Please repeat the entries below exactly as written, leaving out any images.
Supplied records Start Marker
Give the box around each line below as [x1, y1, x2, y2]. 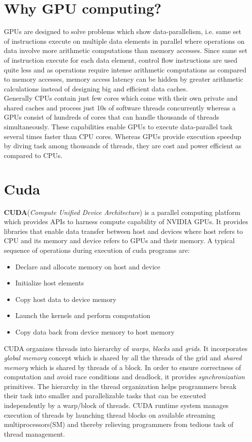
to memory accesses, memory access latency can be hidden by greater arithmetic [4, 74, 243, 84]
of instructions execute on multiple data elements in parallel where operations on [4, 35, 245, 46]
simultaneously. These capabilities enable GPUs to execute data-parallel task [4, 122, 233, 132]
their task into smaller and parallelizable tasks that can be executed [4, 390, 206, 401]
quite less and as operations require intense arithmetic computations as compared [4, 64, 247, 74]
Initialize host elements [15, 278, 84, 288]
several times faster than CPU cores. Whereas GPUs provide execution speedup [4, 131, 241, 141]
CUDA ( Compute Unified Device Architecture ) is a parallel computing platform [4, 207, 241, 217]
Supplied records End Marker
**Reply to the task**
Give the box around each line below as [x1, y1, x2, y2]. 
to memory accesses, memory access latency can be hidden by greater arithmetic [4, 74, 243, 84]
of instructions execute on multiple data elements in parallel where operations on [4, 35, 245, 46]
simultaneously. These capabilities enable GPUs to execute data-parallel task [4, 122, 233, 132]
their task into smaller and parallelizable tasks that can be executed [4, 390, 206, 401]
quite less and as operations require intense arithmetic computations as compared [4, 64, 247, 74]
Initialize host elements [15, 278, 84, 288]
several times faster than CPU cores. Whereas GPUs provide execution speedup [4, 131, 241, 141]
CUDA ( Compute Unified Device Architecture ) is a parallel computing platform [4, 207, 241, 217]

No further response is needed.